▸ About this task
Every record must be reproduced exactly. Leave none out.
**** Dataset content ****
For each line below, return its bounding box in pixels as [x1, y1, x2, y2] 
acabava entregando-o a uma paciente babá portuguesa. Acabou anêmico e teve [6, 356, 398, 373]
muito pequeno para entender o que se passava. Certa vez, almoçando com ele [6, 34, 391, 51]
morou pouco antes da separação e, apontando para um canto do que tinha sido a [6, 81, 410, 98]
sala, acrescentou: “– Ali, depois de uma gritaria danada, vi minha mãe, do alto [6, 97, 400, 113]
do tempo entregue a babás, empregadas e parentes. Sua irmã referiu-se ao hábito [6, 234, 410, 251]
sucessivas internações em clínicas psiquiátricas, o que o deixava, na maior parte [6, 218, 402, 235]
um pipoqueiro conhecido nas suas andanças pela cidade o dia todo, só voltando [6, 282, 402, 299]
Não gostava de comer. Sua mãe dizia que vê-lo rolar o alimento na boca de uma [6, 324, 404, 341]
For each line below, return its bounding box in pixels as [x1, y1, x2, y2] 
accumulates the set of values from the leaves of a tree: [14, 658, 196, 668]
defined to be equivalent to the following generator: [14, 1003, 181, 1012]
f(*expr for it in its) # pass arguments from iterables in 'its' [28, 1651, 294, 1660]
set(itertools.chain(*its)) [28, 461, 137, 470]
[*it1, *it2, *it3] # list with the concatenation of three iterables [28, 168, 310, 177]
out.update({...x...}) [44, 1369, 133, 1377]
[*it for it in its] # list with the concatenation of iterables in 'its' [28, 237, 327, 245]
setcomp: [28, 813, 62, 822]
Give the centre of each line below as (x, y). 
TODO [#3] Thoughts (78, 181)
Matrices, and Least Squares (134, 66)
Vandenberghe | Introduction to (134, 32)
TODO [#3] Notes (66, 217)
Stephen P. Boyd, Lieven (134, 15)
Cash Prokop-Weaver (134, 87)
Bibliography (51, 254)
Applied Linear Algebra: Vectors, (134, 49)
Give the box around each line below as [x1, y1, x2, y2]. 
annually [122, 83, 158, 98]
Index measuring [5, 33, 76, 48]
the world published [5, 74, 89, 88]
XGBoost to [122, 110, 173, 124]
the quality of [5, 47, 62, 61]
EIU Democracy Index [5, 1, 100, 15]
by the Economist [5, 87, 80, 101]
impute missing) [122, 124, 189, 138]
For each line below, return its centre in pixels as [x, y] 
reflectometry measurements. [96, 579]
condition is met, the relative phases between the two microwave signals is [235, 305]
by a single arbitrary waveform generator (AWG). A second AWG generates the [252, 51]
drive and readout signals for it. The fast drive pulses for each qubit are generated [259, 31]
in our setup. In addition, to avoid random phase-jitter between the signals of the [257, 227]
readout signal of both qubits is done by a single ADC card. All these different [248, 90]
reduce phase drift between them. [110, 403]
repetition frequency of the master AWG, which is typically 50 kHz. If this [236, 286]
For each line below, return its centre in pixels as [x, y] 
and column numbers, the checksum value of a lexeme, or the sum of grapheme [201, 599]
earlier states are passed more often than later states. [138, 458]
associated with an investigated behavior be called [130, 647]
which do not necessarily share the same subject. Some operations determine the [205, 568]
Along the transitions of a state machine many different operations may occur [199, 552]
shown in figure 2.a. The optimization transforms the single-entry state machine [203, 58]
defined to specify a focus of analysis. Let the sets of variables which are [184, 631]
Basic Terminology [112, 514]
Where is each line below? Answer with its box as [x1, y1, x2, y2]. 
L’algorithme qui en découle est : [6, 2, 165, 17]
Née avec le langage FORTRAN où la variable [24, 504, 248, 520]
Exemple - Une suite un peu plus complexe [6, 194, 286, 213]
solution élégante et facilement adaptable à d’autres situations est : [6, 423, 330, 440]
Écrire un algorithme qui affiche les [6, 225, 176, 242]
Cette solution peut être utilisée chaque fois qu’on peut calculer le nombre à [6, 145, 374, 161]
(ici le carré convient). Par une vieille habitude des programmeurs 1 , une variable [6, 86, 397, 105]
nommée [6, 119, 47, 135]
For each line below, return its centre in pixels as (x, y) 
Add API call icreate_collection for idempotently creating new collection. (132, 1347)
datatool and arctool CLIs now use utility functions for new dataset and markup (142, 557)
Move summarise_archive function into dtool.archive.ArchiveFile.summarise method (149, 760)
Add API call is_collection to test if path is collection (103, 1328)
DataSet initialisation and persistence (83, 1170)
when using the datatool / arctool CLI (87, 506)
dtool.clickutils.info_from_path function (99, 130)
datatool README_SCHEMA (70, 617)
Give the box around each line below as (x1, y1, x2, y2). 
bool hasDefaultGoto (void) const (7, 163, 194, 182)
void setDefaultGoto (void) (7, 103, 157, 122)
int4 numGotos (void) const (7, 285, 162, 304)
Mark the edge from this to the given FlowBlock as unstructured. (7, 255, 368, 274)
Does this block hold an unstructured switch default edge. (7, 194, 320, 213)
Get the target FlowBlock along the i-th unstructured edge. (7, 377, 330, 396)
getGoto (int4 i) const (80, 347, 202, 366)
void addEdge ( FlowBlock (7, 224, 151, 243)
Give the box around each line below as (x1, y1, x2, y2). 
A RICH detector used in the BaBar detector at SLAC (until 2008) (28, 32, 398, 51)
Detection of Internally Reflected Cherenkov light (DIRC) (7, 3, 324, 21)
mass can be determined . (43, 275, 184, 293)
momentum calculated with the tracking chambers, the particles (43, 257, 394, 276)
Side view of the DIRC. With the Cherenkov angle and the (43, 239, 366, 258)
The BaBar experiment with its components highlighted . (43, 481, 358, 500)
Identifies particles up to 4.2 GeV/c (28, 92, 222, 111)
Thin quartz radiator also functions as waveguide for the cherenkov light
****
▸ Solution
For each line below, return its bounding box in pixels as [x1, y1, x2, y2] 
acabava entregando-o a uma paciente babá portuguesa. Acabou anêmico e teve [6, 356, 398, 373]
muito pequeno para entender o que se passava. Certa vez, almoçando com ele [6, 34, 391, 51]
morou pouco antes da separação e, apontando para um canto do que tinha sido a [6, 81, 410, 98]
sala, acrescentou: “– Ali, depois de uma gritaria danada, vi minha mãe, do alto [6, 97, 400, 113]
do tempo entregue a babás, empregadas e parentes. Sua irmã referiu-se ao hábito [6, 234, 410, 251]
sucessivas internações em clínicas psiquiátricas, o que o deixava, na maior parte [6, 218, 402, 235]
um pipoqueiro conhecido nas suas andanças pela cidade o dia todo, só voltando [6, 282, 402, 299]
Não gostava de comer. Sua mãe dizia que vê-lo rolar o alimento na boca de uma [6, 324, 404, 341]
For each line below, return its bounding box in pixels as [x1, y1, x2, y2] 
accumulates the set of values from the leaves of a tree: [14, 658, 196, 668]
defined to be equivalent to the following generator: [14, 1003, 181, 1012]
f(*expr for it in its) # pass arguments from iterables in 'its' [28, 1651, 294, 1660]
set(itertools.chain(*its)) [28, 461, 137, 470]
[*it1, *it2, *it3] # list with the concatenation of three iterables [28, 168, 310, 177]
out.update({...x...}) [44, 1369, 133, 1377]
[*it for it in its] # list with the concatenation of iterables in 'its' [28, 237, 327, 245]
setcomp: [28, 813, 62, 822]
Give the centre of each line below as (x, y). 
TODO [#3] Thoughts (78, 181)
Matrices, and Least Squares (134, 66)
Vandenberghe | Introduction to (134, 32)
TODO [#3] Notes (66, 217)
Stephen P. Boyd, Lieven (134, 15)
Cash Prokop-Weaver (134, 87)
Bibliography (51, 254)
Applied Linear Algebra: Vectors, (134, 49)
Give the box around each line below as [x1, y1, x2, y2]. 
annually [122, 83, 158, 98]
Index measuring [5, 33, 76, 48]
the world published [5, 74, 89, 88]
XGBoost to [122, 110, 173, 124]
the quality of [5, 47, 62, 61]
EIU Democracy Index [5, 1, 100, 15]
by the Economist [5, 87, 80, 101]
impute missing) [122, 124, 189, 138]
For each line below, return its centre in pixels as [x, y] 
reflectometry measurements. [96, 579]
condition is met, the relative phases between the two microwave signals is [235, 305]
by a single arbitrary waveform generator (AWG). A second AWG generates the [252, 51]
drive and readout signals for it. The fast drive pulses for each qubit are generated [259, 31]
in our setup. In addition, to avoid random phase-jitter between the signals of the [257, 227]
readout signal of both qubits is done by a single ADC card. All these different [248, 90]
reduce phase drift between them. [110, 403]
repetition frequency of the master AWG, which is typically 50 kHz. If this [236, 286]
For each line below, return its centre in pixels as [x, y] 
and column numbers, the checksum value of a lexeme, or the sum of grapheme [201, 599]
earlier states are passed more often than later states. [138, 458]
associated with an investigated behavior be called [130, 647]
which do not necessarily share the same subject. Some operations determine the [205, 568]
Along the transitions of a state machine many different operations may occur [199, 552]
shown in figure 2.a. The optimization transforms the single-entry state machine [203, 58]
defined to specify a focus of analysis. Let the sets of variables which are [184, 631]
Basic Terminology [112, 514]
Where is each line below? Answer with its box as [x1, y1, x2, y2]. 
L’algorithme qui en découle est : [6, 2, 165, 17]
Née avec le langage FORTRAN où la variable [24, 504, 248, 520]
Exemple - Une suite un peu plus complexe [6, 194, 286, 213]
solution élégante et facilement adaptable à d’autres situations est : [6, 423, 330, 440]
Écrire un algorithme qui affiche les [6, 225, 176, 242]
Cette solution peut être utilisée chaque fois qu’on peut calculer le nombre à [6, 145, 374, 161]
(ici le carré convient). Par une vieille habitude des programmeurs 1 , une variable [6, 86, 397, 105]
nommée [6, 119, 47, 135]
For each line below, return its centre in pixels as (x, y) 
Add API call icreate_collection for idempotently creating new collection. (132, 1347)
datatool and arctool CLIs now use utility functions for new dataset and markup (142, 557)
Move summarise_archive function into dtool.archive.ArchiveFile.summarise method (149, 760)
Add API call is_collection to test if path is collection (103, 1328)
DataSet initialisation and persistence (83, 1170)
when using the datatool / arctool CLI (87, 506)
dtool.clickutils.info_from_path function (99, 130)
datatool README_SCHEMA (70, 617)
Give the box around each line below as (x1, y1, x2, y2). 
bool hasDefaultGoto (void) const (7, 163, 194, 182)
void setDefaultGoto (void) (7, 103, 157, 122)
int4 numGotos (void) const (7, 285, 162, 304)
Mark the edge from this to the given FlowBlock as unstructured. (7, 255, 368, 274)
Does this block hold an unstructured switch default edge. (7, 194, 320, 213)
Get the target FlowBlock along the i-th unstructured edge. (7, 377, 330, 396)
getGoto (int4 i) const (80, 347, 202, 366)
void addEdge ( FlowBlock (7, 224, 151, 243)
Give the box around each line below as (x1, y1, x2, y2). 
A RICH detector used in the BaBar detector at SLAC (until 2008) (28, 32, 398, 51)
Detection of Internally Reflected Cherenkov light (DIRC) (7, 3, 324, 21)
mass can be determined . (43, 275, 184, 293)
momentum calculated with the tracking chambers, the particles (43, 257, 394, 276)
Side view of the DIRC. With the Cherenkov angle and the (43, 239, 366, 258)
The BaBar experiment with its components highlighted . (43, 481, 358, 500)
Identifies particles up to 4.2 GeV/c (28, 92, 222, 111)
Thin quartz radiator also functions as waveguide for the cherenkov light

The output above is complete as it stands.